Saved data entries
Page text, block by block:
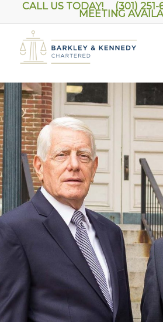
CALL US TODAY! (301)
MEETING
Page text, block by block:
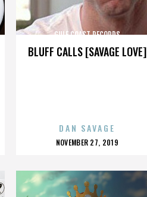
BLUFF CALLS [SAVAGE LOVE]
GULF COAST RECORDS
DAN SAVAGE
POSTED
NOVEMBER 27, 2019
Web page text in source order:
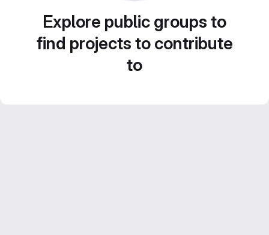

> **Work instruction**
An exact retyping of each record, with no pictures, is the answer required.

> **Solution to this problem**
Page text, block by block:
CALL US TODAY! (301)
MEETING
Page text, block by block:
BLUFF CALLS [SAVAGE LOVE]
GULF COAST RECORDS
DAN SAVAGE
POSTED
NOVEMBER 27, 2019
Web page text in source order:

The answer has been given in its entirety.